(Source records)
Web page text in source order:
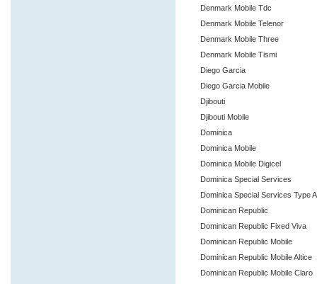
Denmark Mobile Tdc
Denmark Mobile Telenor
Denmark Mobile Three
Denmark Mobile Tismi
Diego Garcia
Diego Garcia Mobile
Djibouti
Djibouti Mobile
Dominica
Dominica Mobile
Dominica Mobile Digicel
Dominica Special Services
Dominica Special Services Type
Dominican Republic
Dominican Republic Fixed Viva
Dominican Republic Mobile
Dominican Republic Mobile Altice
Dominican Republic Mobile Claro

> _ASSIGNMENT_:
Please transcribe exactly the line containing "Dominican Republic Fixed Viva" and every line after it through the end of the records, and nothing else.

> _SOLUTION FOR THIS EXERCISE_:
Dominican Republic Fixed Viva
Dominican Republic Mobile
Dominican Republic Mobile Altice
Dominican Republic Mobile Claro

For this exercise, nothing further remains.